The company had a few log tables that had huge amounts of inserts and foreign keys, so they used InnoDB. Unfortunately, they also used a GUID as a primary key (which is getting more and more common these days, but long primary keys with InnoDB slow down INSERT, UPDATE and DELETE commands a great deal) — varchar(32) and utf8.
That’s right — their primary key for many of these tables was 96 bytes long (32 characters * 3 bytes per character), and as an InnoDB table, the primary key is clustered with every other index. One of the more frequently used tables had 8 indexes other than the PRIMARY KEY — 7 were indexes on varchar(32) fields, the other was on an int(11) field (signed integer).
The query load on the server was 99% writes, 1% reads. The log tables only had rows inserted, not deleted or updated. Thus, we offered a few different solutions (in no particular order):
1) Use a BLACKHOLE table on the master and replicate to a slave server. This would make the INSERTs to the master fast, though the slave would lag behind. The slave could be changed to MyISAM or ARCHIVE or some other storage engine.

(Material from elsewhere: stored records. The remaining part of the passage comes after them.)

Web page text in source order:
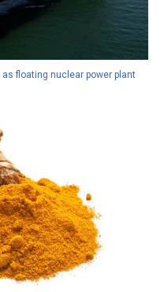
as floating nuclear power plant
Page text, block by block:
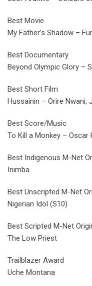
Best Movie
My Father’s Shadow –
Best Documentary
Beyond Olympic Glory –
Best Short Film
Hussainin – Orire Nwani,
Best Score/Music
To Kill a Monkey – Oscar
Best Indigenous M-Net
Inimba
Best Unscripted M-Net
Nigerian Idol (S10)
Best Scripted M-Net
The Low Priest
Trailblazer Award
Uche Montana
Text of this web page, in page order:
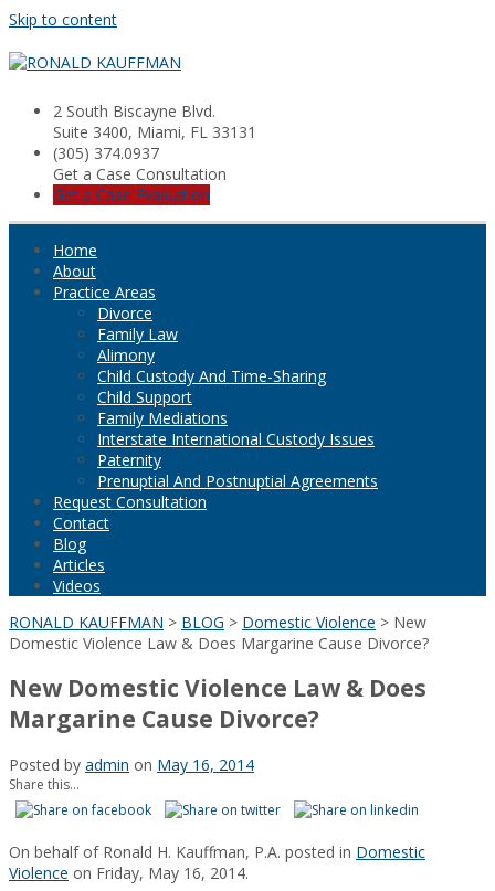
Skip to content
2 South Biscayne Blvd.
Suite 3400, Miami, FL 33131
(305) 374.0937
Get a Case Consultation
Get a Case Evaluation
Home
About
Practice Areas
Divorce
Family Law
Alimony
Child Custody And Time-Sharing
Child Support
Family Mediations
Interstate International Custody Issues
Paternity
Prenuptial And Postnuptial Agreements
Request Consultation
Contact
Blog
Articles
Videos
RONALD KAUFFMAN > BLOG > Domestic Violence > New
Domestic Violence Law & Does Margarine Cause Divorce?
New Domestic Violence Law & Does
Margarine Cause Divorce?
Posted by admin on May 16, 2014
Share this...
On behalf of Ronald H. Kauffman, P.A. posted in Domestic
Violence on Friday, May 16, 2014.
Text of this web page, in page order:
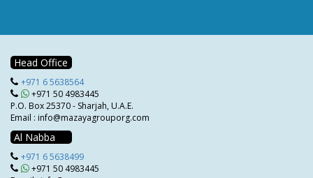
Head Office
+971 6 5638564
+971 50 4983445
P.O. Box 25370 - Sharjah, U.A.E.
Email : info@mazayagrouporg.com
Al Nabba
+971 6 5638499
+971 50 4983445
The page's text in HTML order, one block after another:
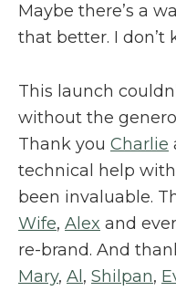
Maybe there’s a
that better. I don’t
This launch
without the
Thank you Charlie
technical help with
been invaluable.
Wife, Alex and
re-brand. And
Mary, Al , Shilpan,

2) Use MyISAM on the master and slave. This was the solution we went to, because the log tables could be re-created with no data and moved into place, and the loss of foreign keys was not a big deal, since the application checked for them anyway. ARCHIVE could also be used, it is faster than MyISAM on inserts because it only allows one index, the PRIMARY KEY. concurrent_insert was set at the default of 1, but we changed it to 2 just in case there was an errant UPDATE or DELETE causing a gap in the MyISAM table.

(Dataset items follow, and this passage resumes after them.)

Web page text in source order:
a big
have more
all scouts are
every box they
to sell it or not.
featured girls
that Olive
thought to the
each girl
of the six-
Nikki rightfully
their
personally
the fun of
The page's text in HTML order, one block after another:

3) Add a PRIMARY KEY that is AUTO_INCREMENT, keeping the GUID a UNIQUE KEY. This would speed up the writes without sacrificing any data. This can be combined with dropping unnecessary foreign keys to make the inserts faster.
4) Move the log tables to a different machine entirely. This would require the application to have two different database handlers.
5) Use INSERT DELAYED into the logging tables.
We discussed these scenarios and the pros and cons, and eventually we chose to do #2, which we could do right away, and indeed, we had an immediate positive impact. Almost all the unnacceptable performance went away.
We were also able to audit the system and provide several good recommendations for ways they can improve their system. It is exciting for me to be able to help people out in a very tangible way — often we do not see some of the really crazy problems that affect few people (such as slave lag getting further and further behind) because our remote DBA clients have the benefit of ongoing help from us, and we generally find the smaller degradations in performance before they become a large issue.
Being able to spend a few hours with a new environment and really help them out was extremely fulfilling for me. I love that MySQL has many different options (and there are likely more that I did not think of) that all would work to achieve better performance. I think people like to have a choice, too, so they do not feel they were forced to do something they did not want to do. Especially when there are solutions on both the DBA and developer side.